Clustering dynamics on graphs: from spectral clustering to mean shift
through Fokker-Planck interpolation
- URL: http://arxiv.org/abs/2108.08687v1
- Date: Wed, 18 Aug 2021 02:00:33 GMT
- Title: Clustering dynamics on graphs: from spectral clustering to mean shift
through Fokker-Planck interpolation
- Authors: Katy Craig, Nicol\'as Garc\'ia Trillos, Dejan Slep\v{c}ev
- Abstract summary: We build a unifying framework to interpolate between density-driven and geometry-based algorithms for data clustering.
We seek this connection through the introduction of Fokker-Planck equations on data graphs.

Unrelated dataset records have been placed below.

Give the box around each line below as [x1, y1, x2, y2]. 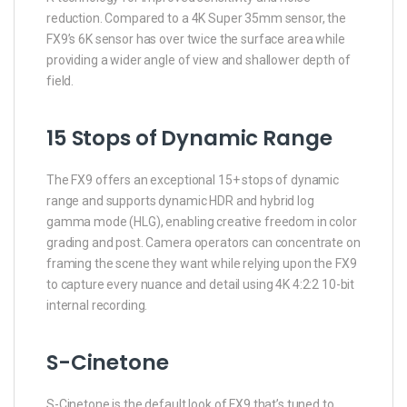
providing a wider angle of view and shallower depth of [46, 53, 351, 68]
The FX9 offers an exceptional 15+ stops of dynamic [46, 173, 339, 188]
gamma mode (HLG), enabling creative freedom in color [46, 214, 357, 230]
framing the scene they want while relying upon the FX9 [46, 256, 357, 272]
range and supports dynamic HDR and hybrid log [46, 194, 314, 209]
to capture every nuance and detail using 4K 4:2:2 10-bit [46, 277, 355, 293]
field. [46, 74, 74, 89]
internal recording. [46, 298, 148, 313]
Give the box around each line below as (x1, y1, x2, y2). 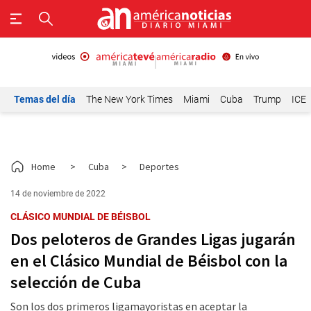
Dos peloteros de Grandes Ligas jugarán (10, 228, 296, 250)
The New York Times (86, 94, 173, 105)
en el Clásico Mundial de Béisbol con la (10, 250, 287, 271)
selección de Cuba (10, 271, 144, 293)
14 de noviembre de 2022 (10, 189, 106, 199)
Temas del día (14, 94, 76, 105)
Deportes (140, 160, 179, 173)
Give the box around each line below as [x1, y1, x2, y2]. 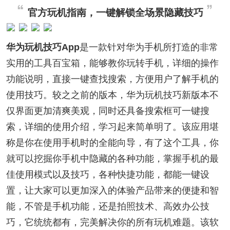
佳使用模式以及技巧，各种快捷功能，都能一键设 [6, 169, 209, 180]
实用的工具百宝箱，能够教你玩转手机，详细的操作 [6, 57, 219, 68]
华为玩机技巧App [6, 42, 80, 52]
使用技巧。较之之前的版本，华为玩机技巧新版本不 [6, 89, 219, 100]
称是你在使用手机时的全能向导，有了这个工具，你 [6, 137, 219, 148]
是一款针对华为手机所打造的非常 [79, 42, 218, 52]
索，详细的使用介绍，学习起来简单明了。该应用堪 [6, 121, 219, 132]
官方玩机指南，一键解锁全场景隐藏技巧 [27, 7, 203, 18]
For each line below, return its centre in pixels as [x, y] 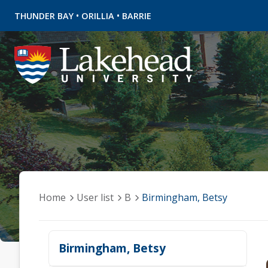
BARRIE [137, 16]
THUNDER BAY [44, 16]
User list [95, 197]
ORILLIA [98, 16]
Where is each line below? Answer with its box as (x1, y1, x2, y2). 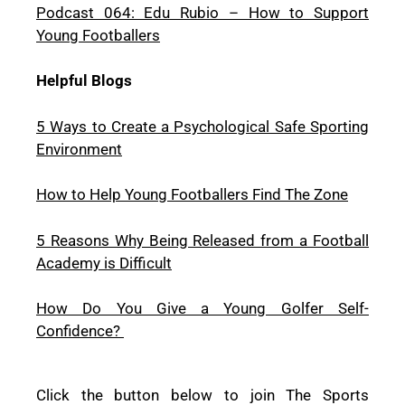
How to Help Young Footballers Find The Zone (36, 185, 348, 204)
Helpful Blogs (36, 71, 132, 90)
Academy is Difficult (36, 253, 172, 272)
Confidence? (36, 322, 120, 341)
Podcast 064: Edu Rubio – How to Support (36, 3, 369, 22)
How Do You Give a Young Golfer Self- (36, 299, 369, 318)
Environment (36, 139, 122, 158)
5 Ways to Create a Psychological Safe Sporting (36, 117, 369, 136)
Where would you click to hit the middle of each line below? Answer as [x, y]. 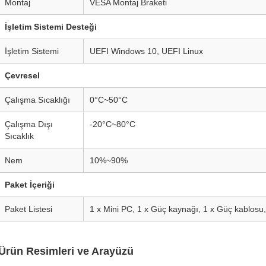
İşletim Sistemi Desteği [51, 27]
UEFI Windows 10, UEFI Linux [146, 51]
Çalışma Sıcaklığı [37, 100]
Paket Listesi [28, 209]
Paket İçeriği [30, 185]
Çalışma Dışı [29, 124]
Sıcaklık [19, 136]
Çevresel [22, 75]
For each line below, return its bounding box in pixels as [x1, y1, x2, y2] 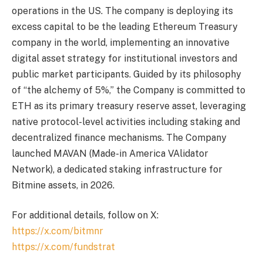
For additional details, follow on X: [12, 210, 159, 221]
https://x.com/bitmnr [12, 225, 103, 237]
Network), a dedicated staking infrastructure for [12, 163, 222, 175]
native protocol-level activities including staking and [12, 116, 240, 127]
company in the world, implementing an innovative [12, 36, 230, 48]
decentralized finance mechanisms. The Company [12, 131, 227, 143]
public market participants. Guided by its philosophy [12, 68, 241, 80]
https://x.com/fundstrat [12, 241, 115, 253]
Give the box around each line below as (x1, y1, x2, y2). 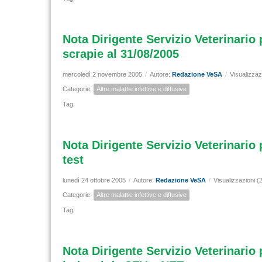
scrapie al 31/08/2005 (63, 47, 179, 60)
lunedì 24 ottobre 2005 (63, 177, 126, 184)
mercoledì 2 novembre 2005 (63, 71, 142, 78)
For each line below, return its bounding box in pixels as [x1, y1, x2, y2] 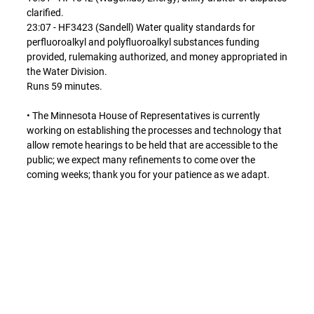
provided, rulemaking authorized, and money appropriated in [27, 51, 287, 63]
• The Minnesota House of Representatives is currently [27, 110, 260, 122]
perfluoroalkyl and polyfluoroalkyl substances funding [27, 36, 259, 48]
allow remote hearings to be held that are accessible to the [27, 139, 278, 151]
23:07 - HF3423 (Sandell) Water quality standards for [27, 22, 255, 34]
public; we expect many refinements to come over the [27, 154, 255, 166]
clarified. [27, 7, 64, 19]
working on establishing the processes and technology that [27, 125, 282, 137]
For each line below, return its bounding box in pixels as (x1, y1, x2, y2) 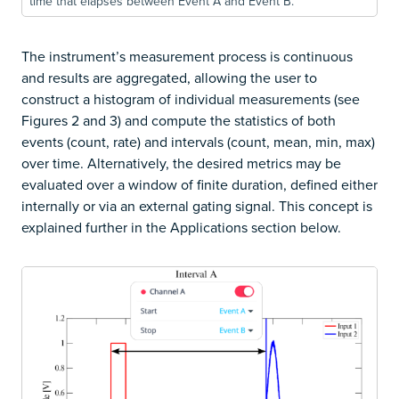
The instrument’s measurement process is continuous (21, 45, 353, 66)
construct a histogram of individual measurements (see (21, 88, 360, 109)
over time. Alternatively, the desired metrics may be (21, 152, 341, 173)
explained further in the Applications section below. (21, 216, 341, 237)
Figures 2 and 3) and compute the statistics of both (21, 110, 336, 130)
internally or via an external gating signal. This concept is (21, 195, 372, 216)
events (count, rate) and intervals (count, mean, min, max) (21, 131, 375, 151)
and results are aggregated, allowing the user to (21, 67, 317, 87)
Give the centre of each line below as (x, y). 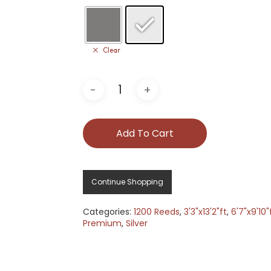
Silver (136, 224)
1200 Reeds (156, 212)
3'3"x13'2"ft (205, 212)
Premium (102, 224)
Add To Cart (145, 134)
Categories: (108, 212)
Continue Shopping (127, 182)
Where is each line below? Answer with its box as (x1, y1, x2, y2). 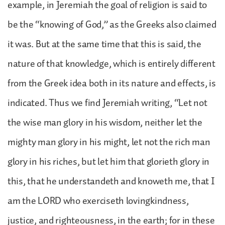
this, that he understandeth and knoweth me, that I (8, 173, 215, 189)
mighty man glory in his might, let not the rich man (8, 134, 210, 150)
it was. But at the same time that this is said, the (8, 36, 201, 52)
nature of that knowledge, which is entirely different (8, 55, 215, 72)
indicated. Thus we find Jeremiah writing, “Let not (8, 94, 207, 111)
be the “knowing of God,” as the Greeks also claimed (8, 16, 216, 33)
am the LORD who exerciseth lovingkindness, (8, 192, 189, 209)
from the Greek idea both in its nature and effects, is (8, 75, 216, 91)
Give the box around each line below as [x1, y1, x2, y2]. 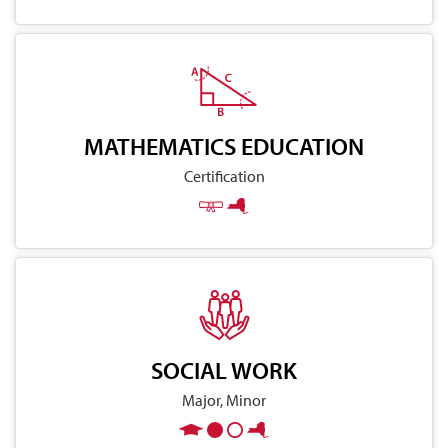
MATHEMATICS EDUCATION [84, 130, 364, 161]
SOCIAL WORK [151, 354, 297, 385]
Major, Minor [182, 389, 266, 410]
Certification [183, 165, 265, 186]
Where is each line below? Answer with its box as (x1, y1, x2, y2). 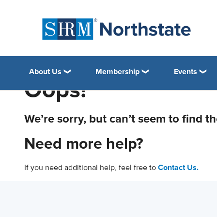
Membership (95, 66, 140, 77)
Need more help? (24, 135, 143, 154)
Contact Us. (158, 163, 199, 172)
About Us (29, 66, 62, 77)
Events (173, 66, 197, 77)
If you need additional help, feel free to (24, 163, 158, 172)
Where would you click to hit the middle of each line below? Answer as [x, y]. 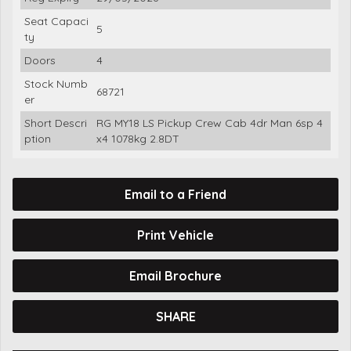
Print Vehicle [175, 235]
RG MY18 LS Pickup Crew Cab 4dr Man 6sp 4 [210, 123]
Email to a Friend [175, 194]
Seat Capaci [56, 21]
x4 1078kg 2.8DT [138, 138]
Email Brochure [175, 275]
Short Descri [56, 123]
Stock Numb [56, 83]
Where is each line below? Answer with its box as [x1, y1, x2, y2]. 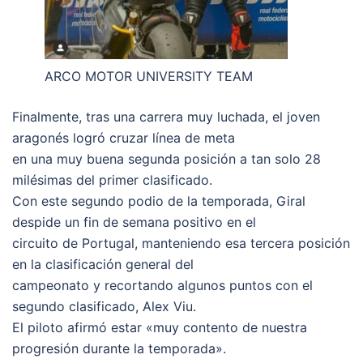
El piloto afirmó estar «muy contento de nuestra [12, 319, 307, 336]
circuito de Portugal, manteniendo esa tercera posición [12, 235, 350, 252]
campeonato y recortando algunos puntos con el [12, 277, 313, 294]
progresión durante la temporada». [12, 340, 226, 357]
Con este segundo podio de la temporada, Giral [12, 193, 305, 210]
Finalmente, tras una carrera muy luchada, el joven [12, 109, 320, 126]
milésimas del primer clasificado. [12, 172, 212, 189]
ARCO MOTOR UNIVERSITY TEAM [45, 68, 253, 85]
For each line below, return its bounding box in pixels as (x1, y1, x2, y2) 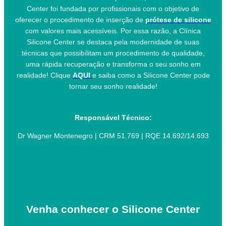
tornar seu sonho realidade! (69, 82, 157, 91)
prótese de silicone (145, 16, 211, 24)
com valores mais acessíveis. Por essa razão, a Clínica (25, 27, 201, 35)
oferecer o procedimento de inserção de (15, 16, 145, 24)
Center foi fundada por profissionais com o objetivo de (27, 5, 199, 13)
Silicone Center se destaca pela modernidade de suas (27, 38, 199, 46)
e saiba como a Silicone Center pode (92, 71, 210, 80)
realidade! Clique (16, 71, 73, 80)
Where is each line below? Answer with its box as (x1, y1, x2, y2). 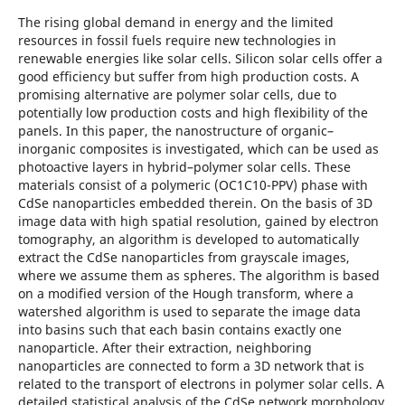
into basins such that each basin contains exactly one (17, 320, 342, 338)
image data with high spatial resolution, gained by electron (17, 212, 379, 230)
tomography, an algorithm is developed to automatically (17, 230, 359, 248)
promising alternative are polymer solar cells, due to (17, 85, 336, 103)
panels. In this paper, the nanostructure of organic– (17, 121, 334, 139)
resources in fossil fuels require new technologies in (17, 31, 336, 49)
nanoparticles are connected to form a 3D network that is (17, 356, 364, 374)
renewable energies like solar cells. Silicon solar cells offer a (17, 49, 382, 67)

We provide new theoretical insights on the behavior of the family of diffusion maps in the large sample limit.
- Score: 0.0
- License: http://arxiv.org/licenses/nonexclusive-distrib/1.0/
- Abstract: In this work we build a unifying framework to interpolate between
density-driven and geometry-based algorithms for data clustering, and
specifically, to connect the mean shift algorithm with spectral clustering at
discrete and continuum levels. We seek this connection through the introduction
of Fokker-Planck equations on data graphs. Besides introducing new forms of
mean shift algorithms on graphs, we provide new theoretical insights on the
behavior of the family of diffusion maps in the large sample limit as well as
provide new connections between diffusion maps and mean shift dynamics on a
fixed graph. Several numerical examples illustrate our theoretical findings and
highlight the benefits of interpolating density-driven and geometry-based
clustering algorithms.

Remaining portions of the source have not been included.